Without principles, you're like a rudderless boat lost at sea, hoping you'll somehow drift home.
These principles shouldn't be picked at random. They become yours by making sense for your business and your skill set. You probably already have some, even if you are yet to recognise them.
Less the witty catchphrases; maybe that will come later. I found mine by borrowing from others—keeping the ones that fit and discarding the rest.
Over time, this formed a core set of principles that guide my decisions across all my projects.
Simplicity - do everything as simply as possible.
Frugality - do everything as efficiently as possible.
Focus - do one thing at a time.
Urgency - do it today instead of tomorrow.
Individually, they're useful, but their combination sets them apart.
It's like Naval Ravikant's theory on becoming rich.
He says you need to become the best in the world at something. But becoming the best in the world at a single pursuit is nearly impossible, so instead you should aim to be the best at a combination of things. And you keep iterating until you find your unique combination that you're number one at.
There are infinite possible combinations of principles. What matters is finding your combination.

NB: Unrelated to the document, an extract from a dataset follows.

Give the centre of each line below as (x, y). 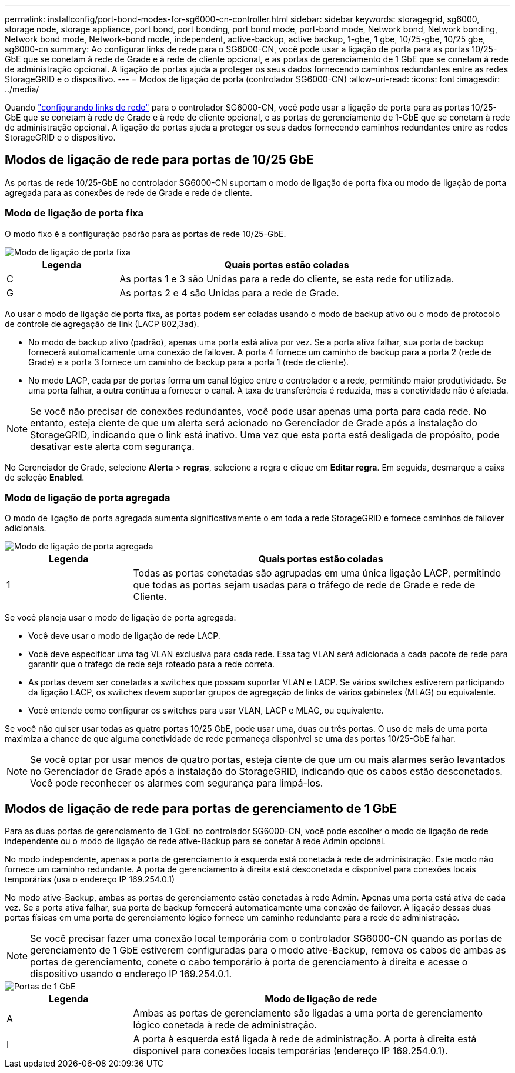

These are the entrepreneur's DNA and, ultimately, what should replace business values. Values are antiquated behavioural ideas, and you can't force adults to "behave". They're going to do what they do. But you can shape their thinking and by proxy of your employees, how your company operates.
They might even explain why some entrepreneurs hit it big once, but every other venture flops, while others succeed repeatedly. Elon Musk, for instance, applies a consistent set of engineering principles across all his ventures, and it works. But that same approach might flop if he tried fashion. Meanwhile, Facebook's early "move fast and break things" motto would be a disaster for Peter Beck at Rocket Lab.
Like I said, they are the closest thing we have to a key to success. They're our secret recovery phrase if you will. Unique to us all. Waiting to be found; invaluable when they are.